After locating the line that contains "match_two = self._re_url_two.match(self.url)" in the records below, write out exactly that line and each line after it through the one that contains "stronie. (73, 228)", and nothing else.

Items from a data source:
----------

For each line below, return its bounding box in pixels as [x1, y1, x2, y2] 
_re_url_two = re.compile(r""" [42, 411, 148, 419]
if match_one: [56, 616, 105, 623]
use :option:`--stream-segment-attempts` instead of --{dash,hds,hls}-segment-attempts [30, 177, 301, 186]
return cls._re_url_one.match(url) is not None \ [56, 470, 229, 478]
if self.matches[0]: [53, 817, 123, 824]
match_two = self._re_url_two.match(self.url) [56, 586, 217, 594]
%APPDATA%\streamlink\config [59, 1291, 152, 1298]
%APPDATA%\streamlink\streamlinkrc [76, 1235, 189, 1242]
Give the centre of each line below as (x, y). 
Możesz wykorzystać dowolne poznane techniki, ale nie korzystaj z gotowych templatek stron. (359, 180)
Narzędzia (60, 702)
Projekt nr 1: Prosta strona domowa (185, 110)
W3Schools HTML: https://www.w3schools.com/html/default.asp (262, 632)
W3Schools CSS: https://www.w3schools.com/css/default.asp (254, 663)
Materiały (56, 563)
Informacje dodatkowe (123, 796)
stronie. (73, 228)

----------

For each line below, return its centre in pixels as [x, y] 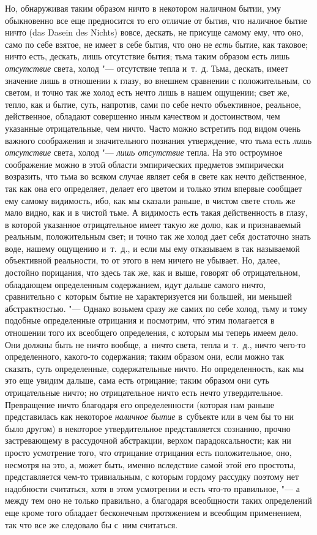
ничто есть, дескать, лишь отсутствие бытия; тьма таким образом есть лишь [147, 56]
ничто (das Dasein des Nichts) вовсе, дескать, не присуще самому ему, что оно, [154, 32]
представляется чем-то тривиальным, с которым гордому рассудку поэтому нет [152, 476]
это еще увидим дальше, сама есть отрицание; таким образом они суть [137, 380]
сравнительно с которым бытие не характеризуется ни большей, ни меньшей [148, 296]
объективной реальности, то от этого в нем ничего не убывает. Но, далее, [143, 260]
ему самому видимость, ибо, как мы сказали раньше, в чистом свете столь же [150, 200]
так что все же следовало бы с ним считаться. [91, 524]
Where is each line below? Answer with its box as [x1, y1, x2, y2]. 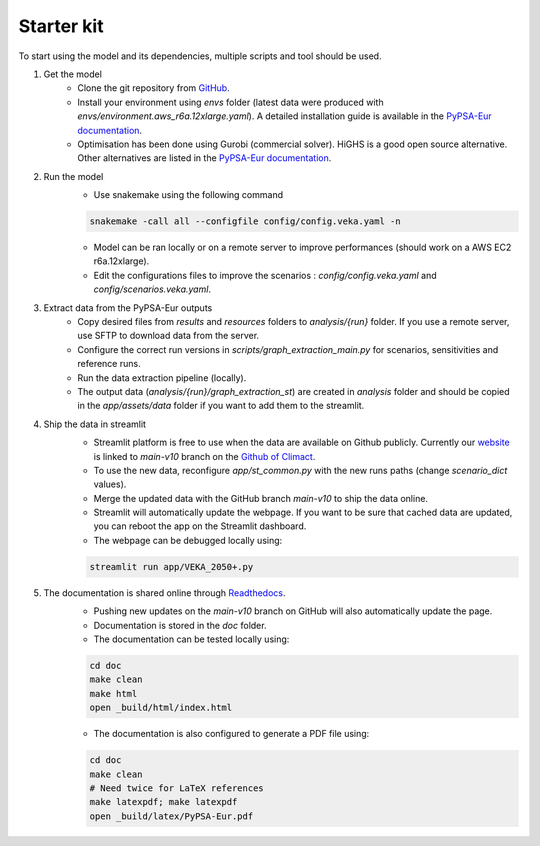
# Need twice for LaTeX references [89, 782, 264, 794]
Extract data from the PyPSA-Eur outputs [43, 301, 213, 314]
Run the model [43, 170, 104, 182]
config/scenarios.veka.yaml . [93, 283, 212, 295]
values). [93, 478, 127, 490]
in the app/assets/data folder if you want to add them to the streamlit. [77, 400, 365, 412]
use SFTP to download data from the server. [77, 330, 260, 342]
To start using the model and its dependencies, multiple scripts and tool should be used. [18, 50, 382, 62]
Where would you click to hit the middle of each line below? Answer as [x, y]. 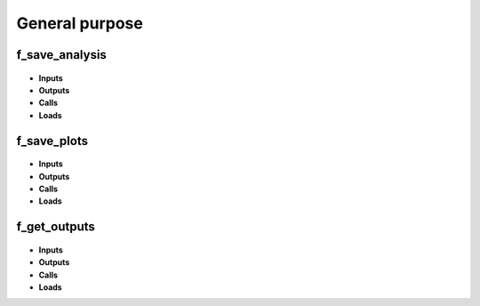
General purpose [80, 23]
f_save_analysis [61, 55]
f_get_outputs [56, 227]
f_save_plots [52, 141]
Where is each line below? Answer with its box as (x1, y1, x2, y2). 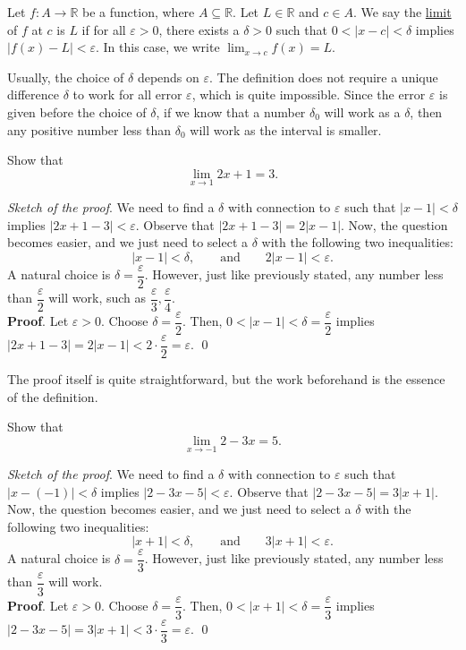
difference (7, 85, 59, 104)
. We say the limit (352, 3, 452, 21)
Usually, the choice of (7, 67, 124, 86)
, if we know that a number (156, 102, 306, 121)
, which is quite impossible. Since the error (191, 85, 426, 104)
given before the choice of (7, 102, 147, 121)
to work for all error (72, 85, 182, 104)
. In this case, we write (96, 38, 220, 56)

----------

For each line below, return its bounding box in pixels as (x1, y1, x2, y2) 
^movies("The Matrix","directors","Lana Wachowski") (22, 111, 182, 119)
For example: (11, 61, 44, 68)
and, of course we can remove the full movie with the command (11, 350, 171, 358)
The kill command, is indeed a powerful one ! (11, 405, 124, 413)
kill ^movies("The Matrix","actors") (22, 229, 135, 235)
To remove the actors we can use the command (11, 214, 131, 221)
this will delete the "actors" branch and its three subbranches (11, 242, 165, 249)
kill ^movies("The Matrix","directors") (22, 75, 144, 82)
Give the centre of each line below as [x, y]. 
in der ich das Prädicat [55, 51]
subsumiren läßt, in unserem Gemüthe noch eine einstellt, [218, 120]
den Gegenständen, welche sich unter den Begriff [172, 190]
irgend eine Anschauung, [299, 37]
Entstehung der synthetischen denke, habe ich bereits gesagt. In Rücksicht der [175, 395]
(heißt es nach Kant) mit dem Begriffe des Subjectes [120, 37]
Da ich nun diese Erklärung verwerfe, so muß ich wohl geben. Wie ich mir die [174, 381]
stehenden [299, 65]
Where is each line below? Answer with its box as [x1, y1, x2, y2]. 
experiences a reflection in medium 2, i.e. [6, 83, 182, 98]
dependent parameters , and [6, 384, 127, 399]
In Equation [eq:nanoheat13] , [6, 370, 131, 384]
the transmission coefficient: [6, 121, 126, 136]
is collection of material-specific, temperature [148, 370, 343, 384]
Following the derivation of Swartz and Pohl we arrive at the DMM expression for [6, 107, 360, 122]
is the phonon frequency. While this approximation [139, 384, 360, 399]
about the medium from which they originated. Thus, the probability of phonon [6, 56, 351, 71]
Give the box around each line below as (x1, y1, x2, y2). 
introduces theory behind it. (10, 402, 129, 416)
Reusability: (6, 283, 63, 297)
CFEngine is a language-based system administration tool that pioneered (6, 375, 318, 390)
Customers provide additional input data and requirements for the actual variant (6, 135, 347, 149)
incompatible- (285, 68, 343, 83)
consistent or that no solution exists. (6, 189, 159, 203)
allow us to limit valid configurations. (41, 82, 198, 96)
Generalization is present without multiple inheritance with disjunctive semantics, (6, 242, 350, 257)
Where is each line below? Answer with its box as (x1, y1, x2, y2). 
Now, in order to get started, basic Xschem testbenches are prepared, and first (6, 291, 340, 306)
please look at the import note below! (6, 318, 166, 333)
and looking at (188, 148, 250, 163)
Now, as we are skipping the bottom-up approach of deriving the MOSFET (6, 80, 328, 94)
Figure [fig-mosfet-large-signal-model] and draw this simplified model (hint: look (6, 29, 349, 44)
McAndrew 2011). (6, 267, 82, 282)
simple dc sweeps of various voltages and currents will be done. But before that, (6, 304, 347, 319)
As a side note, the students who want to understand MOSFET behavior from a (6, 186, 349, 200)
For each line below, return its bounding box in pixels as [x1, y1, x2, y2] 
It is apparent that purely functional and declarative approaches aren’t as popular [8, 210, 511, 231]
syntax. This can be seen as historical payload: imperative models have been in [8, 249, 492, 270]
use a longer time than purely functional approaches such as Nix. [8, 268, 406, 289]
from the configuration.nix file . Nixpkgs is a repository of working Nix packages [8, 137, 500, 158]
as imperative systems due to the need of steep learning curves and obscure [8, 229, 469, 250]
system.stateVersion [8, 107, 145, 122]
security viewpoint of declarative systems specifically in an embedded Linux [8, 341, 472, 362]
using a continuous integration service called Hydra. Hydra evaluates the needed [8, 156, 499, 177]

----------

### [Completed exercise]
match_two = self._re_url_two.match(self.url) [56, 586, 217, 594]
%APPDATA%\streamlink\config [59, 1291, 152, 1298]
%APPDATA%\streamlink\streamlinkrc [76, 1235, 189, 1242]
Give the centre of each line below as (x, y). 
Możesz wykorzystać dowolne poznane techniki, ale nie korzystaj z gotowych templatek stron. (359, 180)
Narzędzia (60, 702)
Projekt nr 1: Prosta strona domowa (185, 110)
W3Schools HTML: https://www.w3schools.com/html/default.asp (262, 632)
W3Schools CSS: https://www.w3schools.com/css/default.asp (254, 663)
Materiały (56, 563)
Informacje dodatkowe (123, 796)
stronie. (73, 228)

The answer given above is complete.